To err is human, and that’s what hackers rely on

It’s understandable that you’ve made fighting ransomware your top cybersecurity priority for 2022. The number of successful ransomware attacks, which encrypt computers until victims pay attackers to unlock their data , increased last year. Ransomware payments reported by banks and other financial institutions (PDF) totaled $590 million for the first six months of 2021, surpassing $416 million for all of 2020.

When it comes to protecting your data center and endpoints (e.g. laptops and employee mobile devices), ransomware should be a priority. But when securing your cloud environments, don’t worry about ransomware, just misconfigurations that lead to devastating data breaches.

It’s a lesson companies like Twitch have learned the hard way in 2021. In the last year alone, 36% of companies have experienced a serious cloud security leak or breach due to misconfiguration of the cloud. cloud, according to the 2021 State of Cloud Security Report. Gartner expects that by 2023, at least 99% of cloud security failures will be customer fault, primarily in the form of misconfiguration of cloud resources.

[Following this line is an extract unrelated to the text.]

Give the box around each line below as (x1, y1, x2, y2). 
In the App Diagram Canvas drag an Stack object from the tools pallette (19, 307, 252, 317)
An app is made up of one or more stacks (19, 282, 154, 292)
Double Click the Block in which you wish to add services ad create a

These startling statistics should raise a few questions in the minds of all business leaders and security professionals: “What is misconfiguration of cloud resources?” and “How do we identify and eliminate misconfigurations?”

A new security paradigm

First, it’s essential to understand how cloud infrastructure is different from the data center. Developers and engineers build their own cloud infrastructure when they need it without requiring help from the data center team. They can continuously make and modify their own infrastructure decisions, including security-critical configurations. Every change creates the risk of a misconfiguration being left open to attack.

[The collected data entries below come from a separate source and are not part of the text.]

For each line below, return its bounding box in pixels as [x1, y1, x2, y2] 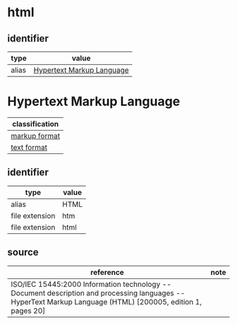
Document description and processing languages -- [11, 288, 186, 297]
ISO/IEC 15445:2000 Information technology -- [11, 279, 171, 289]
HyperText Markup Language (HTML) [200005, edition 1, [11, 297, 202, 307]
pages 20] [11, 305, 46, 315]
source [7, 247, 39, 259]
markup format [11, 131, 61, 141]
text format [11, 142, 48, 152]
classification [12, 119, 59, 129]

Cloud computing is driven by application programming interfaces (APIs) – the software “middlemen” that allow different applications to interact with each other. This eliminates the need for a fixed IT architecture in a centralized data center. It also means that you cannot apply the data center security model of creating an outward-facing barrier around the network perimeter to identify and block incoming attacks.

The control plane is the API surface that configures and operates the cloud. For example, you can use the control plane to create a container, modify a network route, and access data from databases or database snapshots (which are actually more popular among hackers than breaking into databases). live production data). Simply put, the API control plane is the (ever-growing) collection of APIs used to configure and operate the cloud.

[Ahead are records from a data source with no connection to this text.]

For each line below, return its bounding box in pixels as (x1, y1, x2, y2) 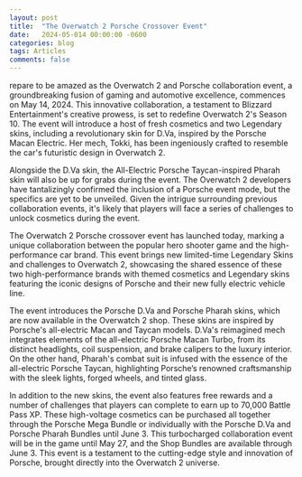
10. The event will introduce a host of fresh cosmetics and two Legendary (9, 118, 282, 129)
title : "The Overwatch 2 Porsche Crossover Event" (9, 22, 207, 31)
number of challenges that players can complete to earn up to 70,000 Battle (9, 399, 291, 410)
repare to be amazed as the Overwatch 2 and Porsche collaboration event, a (9, 80, 293, 90)
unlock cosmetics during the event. (9, 213, 141, 223)
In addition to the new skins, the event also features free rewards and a (9, 390, 273, 400)
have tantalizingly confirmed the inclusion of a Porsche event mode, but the (9, 184, 291, 194)
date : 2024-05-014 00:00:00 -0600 (9, 30, 147, 39)
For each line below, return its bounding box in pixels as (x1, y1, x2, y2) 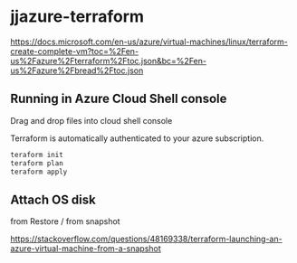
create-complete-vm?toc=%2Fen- (10, 45, 139, 56)
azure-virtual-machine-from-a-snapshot (10, 243, 161, 254)
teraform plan (10, 158, 64, 168)
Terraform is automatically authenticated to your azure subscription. (10, 133, 264, 144)
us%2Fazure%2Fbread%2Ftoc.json (10, 65, 144, 76)
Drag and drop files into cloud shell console (10, 115, 173, 126)
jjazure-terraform (10, 6, 144, 27)
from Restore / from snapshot (10, 216, 120, 227)
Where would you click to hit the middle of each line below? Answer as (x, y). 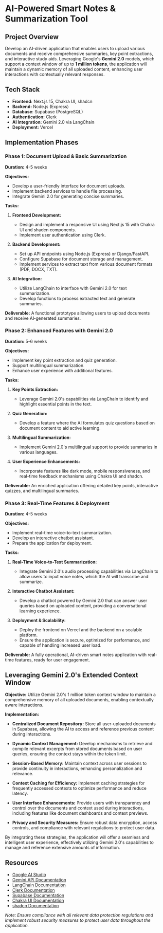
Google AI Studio (29, 875)
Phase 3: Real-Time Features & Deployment (57, 503)
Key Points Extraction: (35, 389)
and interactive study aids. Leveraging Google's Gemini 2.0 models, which (80, 59)
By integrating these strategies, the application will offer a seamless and (77, 837)
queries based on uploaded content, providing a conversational (83, 606)
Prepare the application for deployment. (52, 543)
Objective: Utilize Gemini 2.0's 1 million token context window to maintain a (81, 695)

Why the cloud can be immune to ransomware

The qualities that make cloud infrastructure so different from the on-premises data center are also what make it virtually impossible for hackers to launch successful ransomware attacks against your cloud systems.

The purpose of using ransomware is not to steal your data; this is to prevent you from accessing it until you pay the attacker. The cloud is built to extremely high standards to ensure that data is not corrupted and to ensure that data is accessible. The priority for all cloud platform providers like Amazon, Google and Microsoft is to ensure that your data is robust and resilient.

For example, Amazon Web Services’ S3 data storage service offers “11 9s” (99.999999999%) of reliability. Amazon stores your data in multiple physical data centers to provide redundancy. Your data remains easily accessible even if one or more Amazon sites go down. Creating that many copies negates the ransomware attacker’s ability to prevent you from accessing your data.

But in your data center, your resiliency and redundancy are probably much lower because it’s extremely expensive to try to replicate what cloud providers are offering by building private networks and multiple data centers.

That’s why cloud security is a function of design and architecture, not monitoring and intrusion detection. By the time you have detected something, the damage has long been done. One hundred percent of the time hackers attempt to find and exploit misconfigurations in order to gain access to control plane APIs.

Minor and Major configuration errors

Misconfiguration is anything that proves ineffective in stopping a hacker. These vary from individual misconfigurations, including small, simple things like leaving a dangerous port open or not patching a server, to major architectural issues.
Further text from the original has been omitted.